Stored data
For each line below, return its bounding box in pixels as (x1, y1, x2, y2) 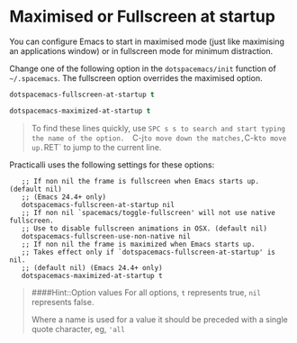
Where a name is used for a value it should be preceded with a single (31, 313, 288, 325)
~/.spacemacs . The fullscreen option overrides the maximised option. (9, 72, 263, 83)
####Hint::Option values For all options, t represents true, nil (31, 286, 261, 298)
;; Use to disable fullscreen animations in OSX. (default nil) (21, 223, 268, 233)
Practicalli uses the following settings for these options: (9, 159, 215, 170)
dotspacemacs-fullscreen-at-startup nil (21, 200, 175, 209)
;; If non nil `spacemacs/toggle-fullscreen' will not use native (21, 208, 276, 217)
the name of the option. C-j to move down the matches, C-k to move (31, 132, 287, 143)
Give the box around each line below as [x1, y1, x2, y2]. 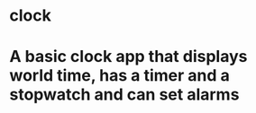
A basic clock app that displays [9, 47, 248, 67]
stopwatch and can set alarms [9, 84, 240, 105]
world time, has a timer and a [9, 65, 230, 86]

(Task statement)
The records above should be returned exactly, with only their pictures held back.

(Response below)
For each line below, return its bounding box in pixels as (x1, y1, x2, y2) 
Where a name is used for a value it should be preceded with a single (31, 313, 288, 325)
~/.spacemacs . The fullscreen option overrides the maximised option. (9, 72, 263, 83)
####Hint::Option values For all options, t represents true, nil (31, 286, 261, 298)
;; Use to disable fullscreen animations in OSX. (default nil) (21, 223, 268, 233)
Practicalli uses the following settings for these options: (9, 159, 215, 170)
dotspacemacs-fullscreen-at-startup nil (21, 200, 175, 209)
;; If non nil `spacemacs/toggle-fullscreen' will not use native (21, 208, 276, 217)
the name of the option. C-j to move down the matches, C-k to move (31, 132, 287, 143)
Give the box around each line below as [x1, y1, x2, y2]. 
A basic clock app that displays [9, 47, 248, 67]
stopwatch and can set alarms [9, 84, 240, 105]
world time, has a timer and a [9, 65, 230, 86]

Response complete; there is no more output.